We spoke with Berford and Gu about their work on Henry and how their time learning at the Academy shaped them for the professional world!
ArtU: What were your role and responsibilities in supporting the production of Henry?
Bruna Berford (’14, BFA): I joined Oculus Story Studio back on January 2015, to work as an Animator on Henry. As part of the role, I tested the rigs, explored character personality doing quick animation tests, helped translate the 2D animatic into a VR layout and animated long sequences of the main character Henry.
Beibei Gu (’14, BFA): I worked as a Surfacing Artist on Henry. I was introduced to the team by the lovely director of Soar Alyce Tzue, who’s also a good friend of mine. I worked on the project for roughly three months. My main responsibility was UV mapping and painting texture maps, then apply them to the character and environment in Unreal Engine.

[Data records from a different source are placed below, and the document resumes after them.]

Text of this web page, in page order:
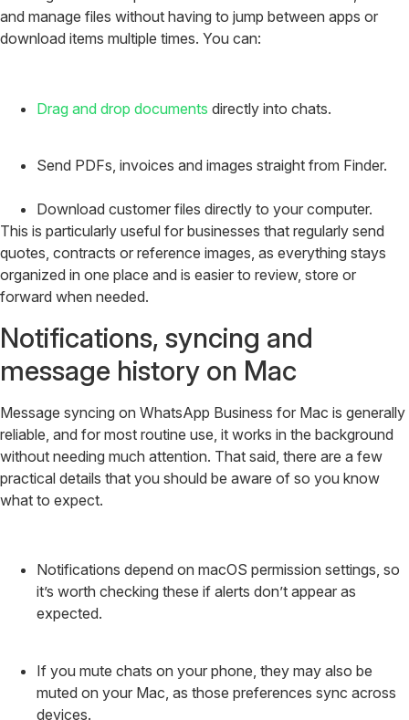
and manage files without having to jump between apps or
download items multiple times. You can:
Drag and drop documents directly into chats.
Send PDFs, invoices and images straight from Finder.
Download customer files directly to your computer.
This is particularly useful for businesses that regularly send
quotes, contracts or reference images, as everything stays
organized in one place and is easier to review, store or
forward when needed.
Notifications, syncing and
message history on Mac
Message syncing on WhatsApp Business for Mac is generally
reliable, and for most routine use, it works in the background
without needing much attention. That said, there are a few
practical details that you should be aware of so you know
what to expect.
Notifications depend on macOS permission settings, so
it’s worth checking these if alerts don’t appear as
expected.
If you mute chats on your phone, they may also be
muted on your Mac, as those preferences sync across
devices.
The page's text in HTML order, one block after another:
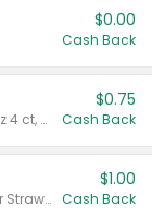
$0.00
Cash Back
Valid on cinnamon applesauce 3.2 oz 4 ct, applesauce 3.2 oz 4 ct, no sugar added applesauce 3.2 oz 4 ct, or fruit smoothie mixed berry 4.2 oz 4 ct.
$0.75
Cash Back
Valid on Cranberry 3 L; or Cranberry or Strawberry Mango 10 oz 6 ct.
$1.00
Cash Back
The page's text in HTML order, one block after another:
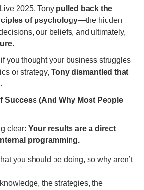
2025, Tony pulled back the
of psychology—the hidden
our beliefs, and ultimately,
you thought your business struggles
or strategy, Tony dismantled that
Success (And Why Most People
clear: Your results are a direct
programming.
you should be doing, so why aren’t
the strategies, the
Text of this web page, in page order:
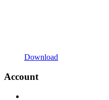
Download
Account
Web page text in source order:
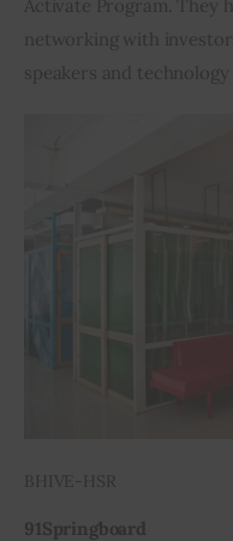
Activate Program. They
networking with
speakers and
BHIVE-HSR
91Springboard
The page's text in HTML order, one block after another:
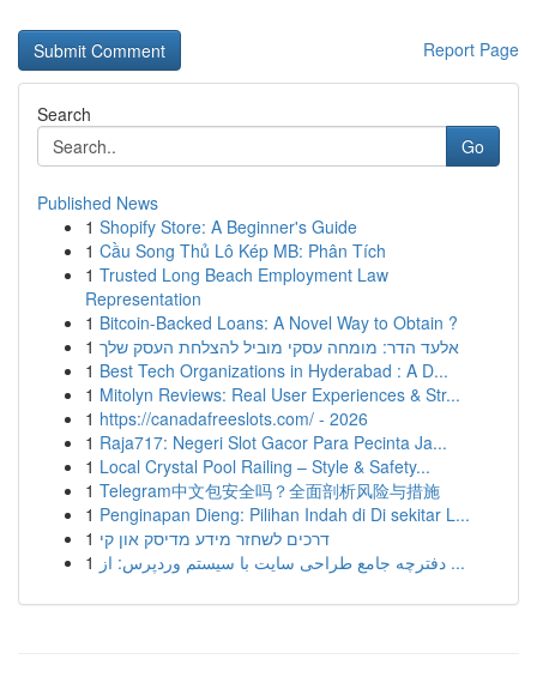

ArtU: How did your experience at the Academy of Art University prepare you for the work demands of Henry?
BB: Taking the Pixar classes at the Academy for two straight years was fundamental to me, as they prepared me to face a real top quality animation environment—[giving me the chance to] receive critiques and to take my work to a higher level, focusing on my ideas and performance and not only the physicality part of animation. The transition from being a student to being a professional animator was smoother.
Also, being part of collaborative projects at the Academy helped me improve what I consider to be the basic foundation of professionalism: to be part of a team, to communicate well with my co-workers, to follow deadlines, to be responsible for what I do and organized on a working environment.
BG: I have to say Academy of Art University was the start of it all. StudioX was the reason why I got to where I am today, and Derek Flood was the person who recognized my talent and shaped it into the skill set that got me all these amazing opportunities.
I want to let anyone who’s considering joining StudioX at the Academy right now know how lucky you guys are, and don’t ever let that chance go. The projects you’ll be working on right now might seem so insignificant, the experience could get frustrating and make you doubt if it’s worth your time, but stick it out, you won’t regret it. Without the two years I spent in StudioX, I’d never got the chance to work with Oculus Story Studio.
ArtU: How does this Emmy win impact the conversation surrounding the VR experience?
BB: Storytelling in VR is in its infancy and having this recognition, that we can indeed create an emotional connection with a virtual character and transport the viewer to another world, is groundbreaking. This Emmy puts VR storytelling on the map and shows the world that this is just the beginning. It encourages other VR storytellers to explore and push the boundaries of entertainment, and that is huge.
BG: VR has been a major topic throughout the last couple years. With the Emmy win, I definitely got asked a lot of questions about what exactly is Henry. So even though VR was already a popular uprising topic before, it has certainly raised more curiosity among people who usually don’t play much attention to CG or technology.